Dataset excerpts:
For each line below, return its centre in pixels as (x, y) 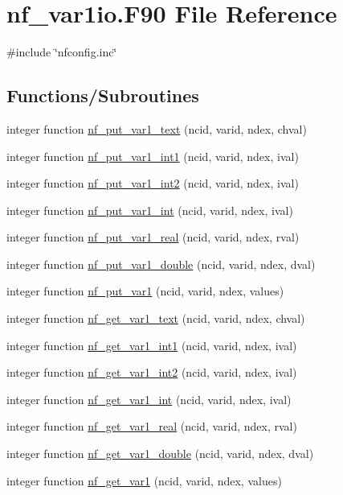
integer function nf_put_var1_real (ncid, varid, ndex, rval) (153, 237)
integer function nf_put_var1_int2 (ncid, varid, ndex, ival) (153, 183)
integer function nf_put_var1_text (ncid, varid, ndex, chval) (157, 128)
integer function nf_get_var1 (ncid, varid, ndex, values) (144, 480)
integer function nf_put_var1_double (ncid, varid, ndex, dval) (161, 264)
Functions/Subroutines (103, 95)
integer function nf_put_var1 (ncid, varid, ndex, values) (145, 291)
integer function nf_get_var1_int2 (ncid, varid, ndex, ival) (152, 372)
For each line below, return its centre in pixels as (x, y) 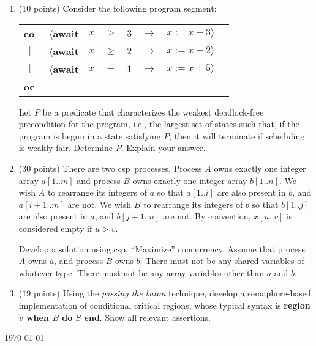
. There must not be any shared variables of (222, 261)
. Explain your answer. (163, 148)
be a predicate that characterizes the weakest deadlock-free (153, 112)
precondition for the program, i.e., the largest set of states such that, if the (159, 124)
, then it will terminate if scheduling (237, 135)
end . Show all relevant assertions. (147, 317)
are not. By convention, (207, 216)
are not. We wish (100, 204)
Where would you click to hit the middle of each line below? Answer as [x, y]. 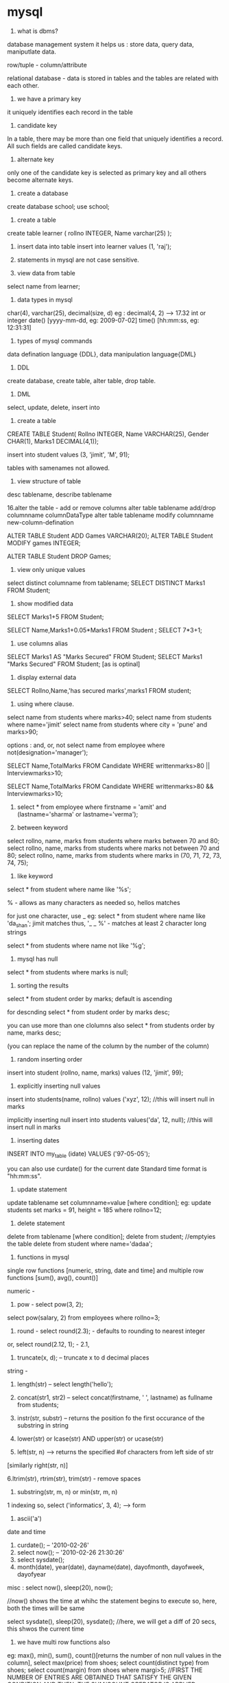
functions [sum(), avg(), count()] [52, 1277]
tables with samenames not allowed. [59, 468]
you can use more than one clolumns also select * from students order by [111, 1025]
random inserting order [50, 1059]
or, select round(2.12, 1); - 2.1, [49, 1344]
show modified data [45, 603]
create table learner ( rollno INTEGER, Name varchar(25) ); [89, 233]
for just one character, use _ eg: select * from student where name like [106, 916]
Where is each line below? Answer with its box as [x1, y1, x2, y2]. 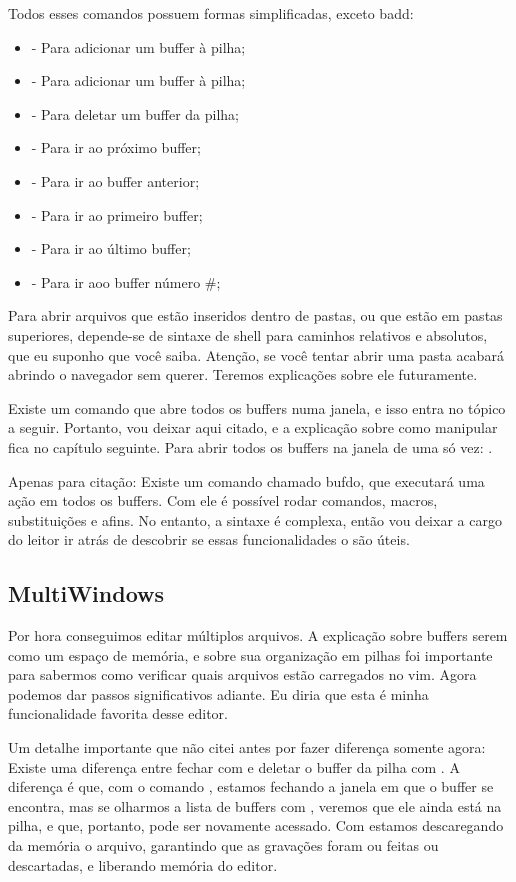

> **WHAT YOU SHOULD DO**: Each entry above must be duplicated precisely; none of the pictures may be included.

> **SOLUTION TO THIS PROBLEM**:
For each line below, return its centre in pixels as (x, y) 
integer function nf_put_var1_real (ncid, varid, ndex, rval) (153, 237)
integer function nf_put_var1_int2 (ncid, varid, ndex, ival) (153, 183)
integer function nf_put_var1_text (ncid, varid, ndex, chval) (157, 128)
integer function nf_get_var1 (ncid, varid, ndex, values) (144, 480)
integer function nf_put_var1_double (ncid, varid, ndex, dval) (161, 264)
Functions/Subroutines (103, 95)
integer function nf_put_var1 (ncid, varid, ndex, values) (145, 291)
integer function nf_get_var1_int2 (ncid, varid, ndex, ival) (152, 372)
For each line below, return its centre in pixels as (x, y) 
. There must not be any shared variables of (222, 261)
. Explain your answer. (163, 148)
be a predicate that characterizes the weakest deadlock-free (153, 112)
precondition for the program, i.e., the largest set of states such that, if the (159, 124)
, then it will terminate if scheduling (237, 135)
end . Show all relevant assertions. (147, 317)
are not. By convention, (207, 216)
are not. We wish (100, 204)
Where would you click to hit the middle of each line below? Answer as [x, y]. 
functions [sum(), avg(), count()] [52, 1277]
tables with samenames not allowed. [59, 468]
you can use more than one clolumns also select * from students order by [111, 1025]
random inserting order [50, 1059]
or, select round(2.12, 1); - 2.1, [49, 1344]
show modified data [45, 603]
create table learner ( rollno INTEGER, Name varchar(25) ); [89, 233]
for just one character, use _ eg: select * from student where name like [106, 916]
Where is each line below? Answer with its box as [x1, y1, x2, y2]. 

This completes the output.